Work instructions
Nothing but a number should be returned: the count of lines in the records that contain "ösdürilip".

[Opening Data supplied section]

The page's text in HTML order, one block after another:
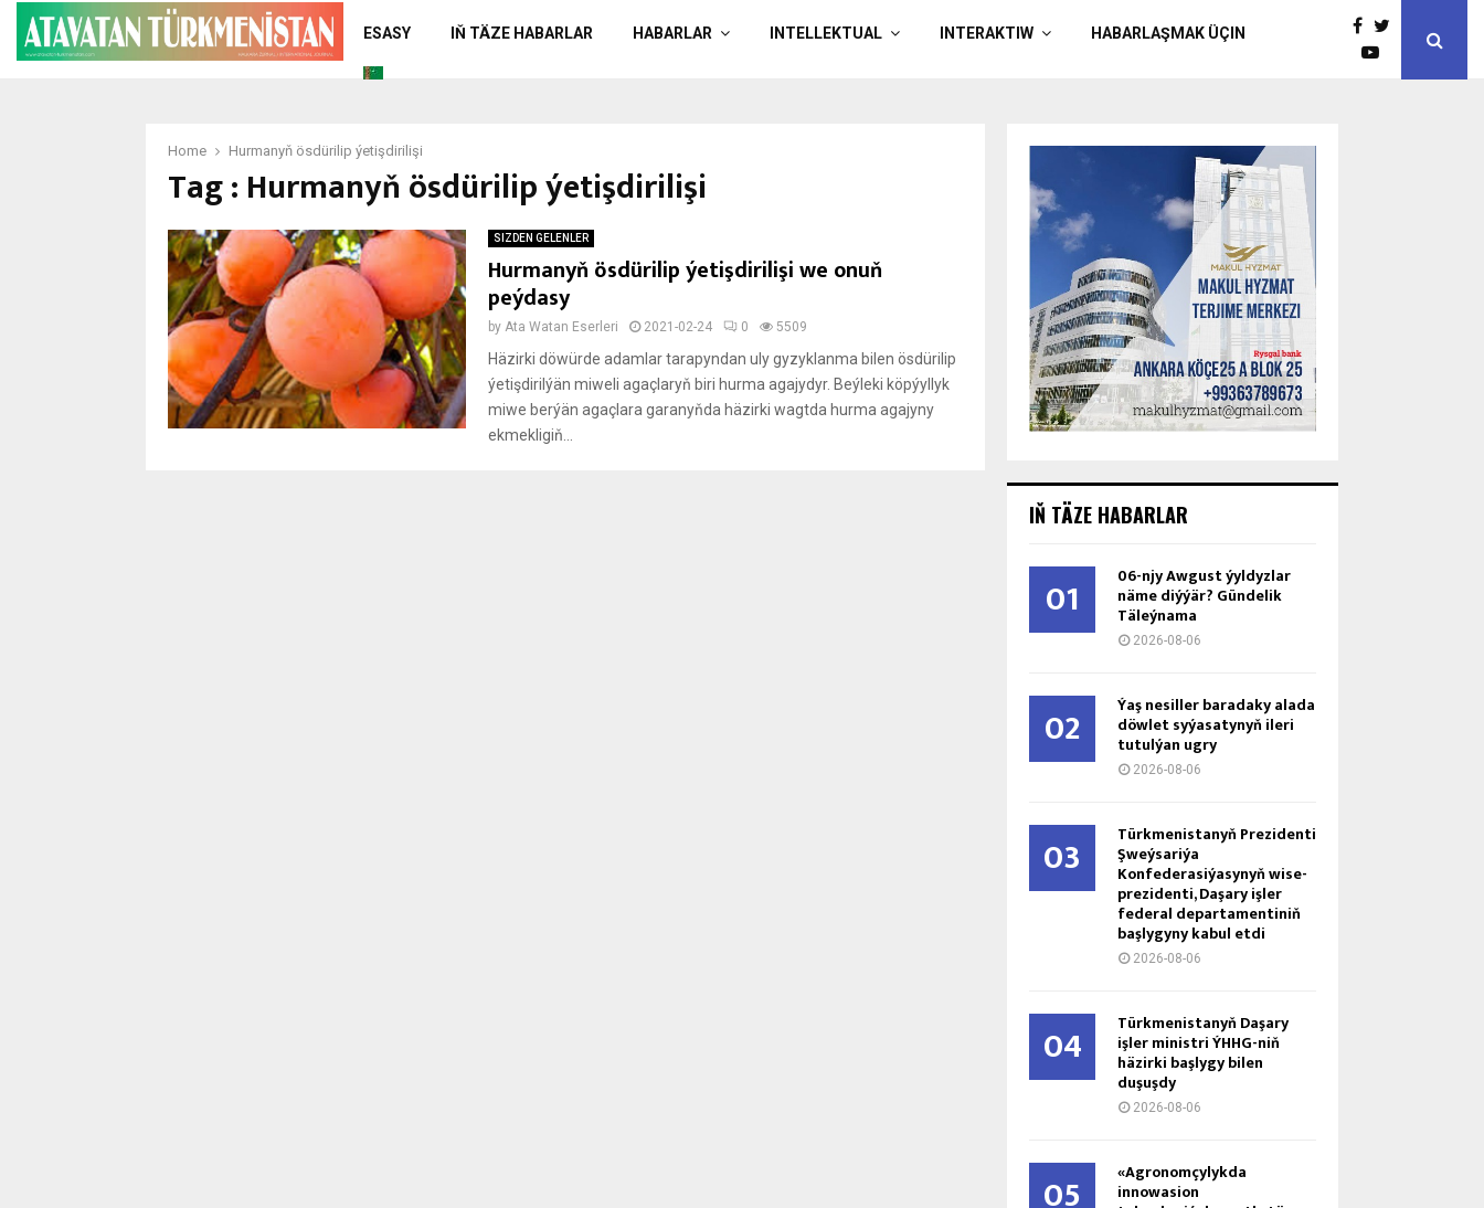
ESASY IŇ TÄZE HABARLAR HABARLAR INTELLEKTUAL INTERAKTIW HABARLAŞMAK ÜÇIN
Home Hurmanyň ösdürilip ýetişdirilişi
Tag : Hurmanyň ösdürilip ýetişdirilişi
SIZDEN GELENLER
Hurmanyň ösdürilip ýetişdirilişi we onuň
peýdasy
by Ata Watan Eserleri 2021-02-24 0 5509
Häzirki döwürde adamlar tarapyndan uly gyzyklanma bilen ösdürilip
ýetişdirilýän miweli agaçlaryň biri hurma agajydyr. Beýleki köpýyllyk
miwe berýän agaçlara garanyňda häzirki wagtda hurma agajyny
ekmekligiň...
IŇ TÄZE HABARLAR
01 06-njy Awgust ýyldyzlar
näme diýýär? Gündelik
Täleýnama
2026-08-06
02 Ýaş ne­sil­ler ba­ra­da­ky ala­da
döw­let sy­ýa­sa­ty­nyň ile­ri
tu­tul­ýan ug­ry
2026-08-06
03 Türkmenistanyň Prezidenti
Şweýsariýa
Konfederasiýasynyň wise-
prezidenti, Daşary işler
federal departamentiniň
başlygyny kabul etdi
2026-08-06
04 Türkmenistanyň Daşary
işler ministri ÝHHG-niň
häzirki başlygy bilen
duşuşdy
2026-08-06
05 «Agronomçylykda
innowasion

[Closing Data supplied section]

Output for this task
4